(Recorded data)

#####

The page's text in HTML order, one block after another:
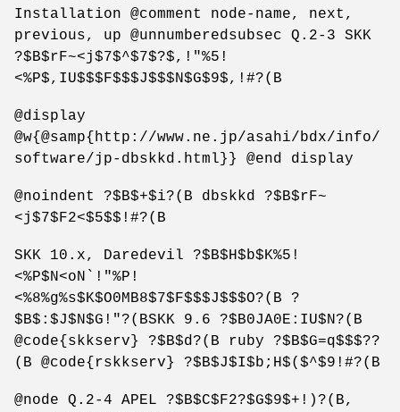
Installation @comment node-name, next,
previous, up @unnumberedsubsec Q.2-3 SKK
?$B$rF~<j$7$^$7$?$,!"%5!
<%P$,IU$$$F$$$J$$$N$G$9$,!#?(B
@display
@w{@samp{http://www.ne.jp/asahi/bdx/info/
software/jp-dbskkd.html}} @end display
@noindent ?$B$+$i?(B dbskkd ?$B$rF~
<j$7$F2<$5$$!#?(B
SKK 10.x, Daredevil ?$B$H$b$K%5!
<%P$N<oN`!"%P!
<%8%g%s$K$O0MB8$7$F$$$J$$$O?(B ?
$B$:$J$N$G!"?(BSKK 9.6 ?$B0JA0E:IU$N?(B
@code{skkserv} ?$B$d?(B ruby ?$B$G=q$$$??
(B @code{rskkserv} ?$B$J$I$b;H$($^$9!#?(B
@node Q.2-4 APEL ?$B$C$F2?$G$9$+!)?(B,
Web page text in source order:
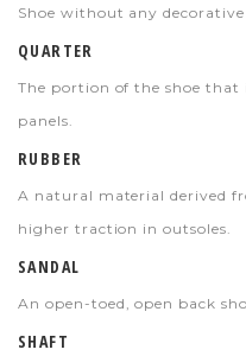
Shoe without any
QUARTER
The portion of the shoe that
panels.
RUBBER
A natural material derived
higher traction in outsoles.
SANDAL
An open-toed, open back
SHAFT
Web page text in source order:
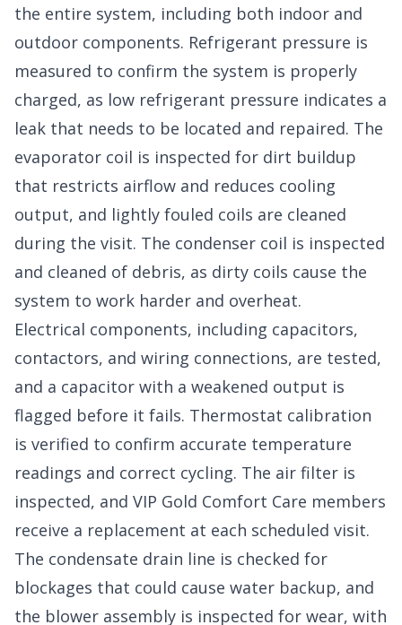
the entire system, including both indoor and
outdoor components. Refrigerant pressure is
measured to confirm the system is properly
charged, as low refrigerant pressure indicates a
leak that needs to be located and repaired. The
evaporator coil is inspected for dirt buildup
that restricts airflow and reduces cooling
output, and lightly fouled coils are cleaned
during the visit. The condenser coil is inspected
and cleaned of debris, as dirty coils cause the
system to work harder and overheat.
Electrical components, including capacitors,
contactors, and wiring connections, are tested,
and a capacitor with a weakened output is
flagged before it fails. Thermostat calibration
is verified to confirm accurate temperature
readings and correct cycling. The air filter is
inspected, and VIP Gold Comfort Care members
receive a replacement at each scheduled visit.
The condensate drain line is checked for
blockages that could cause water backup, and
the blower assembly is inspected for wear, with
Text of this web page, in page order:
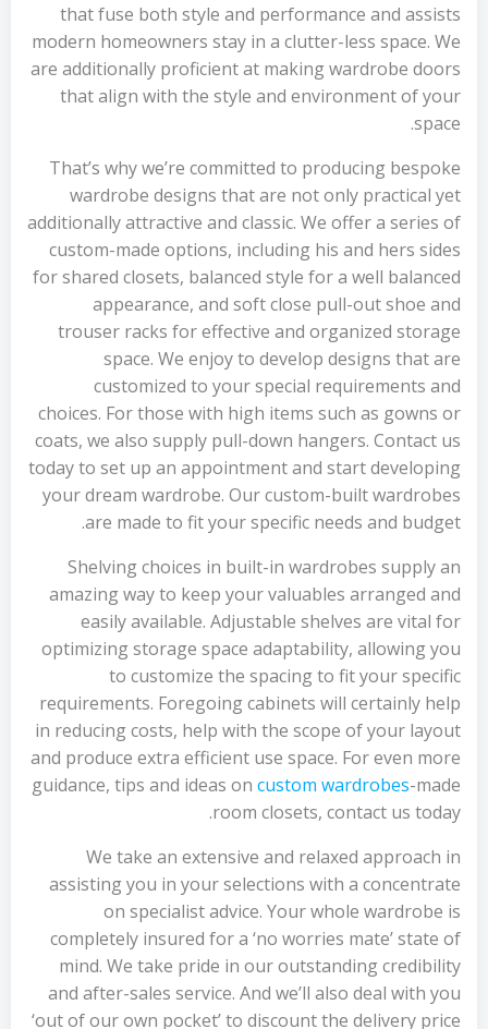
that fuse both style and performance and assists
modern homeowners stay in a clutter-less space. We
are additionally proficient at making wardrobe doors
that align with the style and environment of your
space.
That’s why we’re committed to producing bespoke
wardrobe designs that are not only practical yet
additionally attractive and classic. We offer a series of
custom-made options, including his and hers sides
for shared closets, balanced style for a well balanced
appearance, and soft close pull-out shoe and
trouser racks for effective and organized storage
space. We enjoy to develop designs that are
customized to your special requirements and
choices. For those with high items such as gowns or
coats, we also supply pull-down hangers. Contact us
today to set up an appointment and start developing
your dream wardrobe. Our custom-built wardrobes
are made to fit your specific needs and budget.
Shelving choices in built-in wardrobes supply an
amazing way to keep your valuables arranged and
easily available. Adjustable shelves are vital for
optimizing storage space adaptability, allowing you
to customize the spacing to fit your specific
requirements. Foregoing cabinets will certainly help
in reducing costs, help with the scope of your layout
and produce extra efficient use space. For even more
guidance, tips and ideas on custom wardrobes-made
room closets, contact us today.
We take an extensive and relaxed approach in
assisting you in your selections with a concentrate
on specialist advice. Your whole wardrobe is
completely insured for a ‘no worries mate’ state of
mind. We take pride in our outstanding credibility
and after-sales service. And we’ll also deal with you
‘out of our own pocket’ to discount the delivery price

#####

▸ DIRECTIONS: In the entries above, find the line with "modern homeowners stay" and the line with "additionally attractive and", then set down exactly those two and every line between them, nothing else.

▸ RESPONSE TO THIS EXERCISE:
modern homeowners stay in a clutter-less space. We
are additionally proficient at making wardrobe doors
that align with the style and environment of your
space.
That’s why we’re committed to producing bespoke
wardrobe designs that are not only practical yet
additionally attractive and classic. We offer a series of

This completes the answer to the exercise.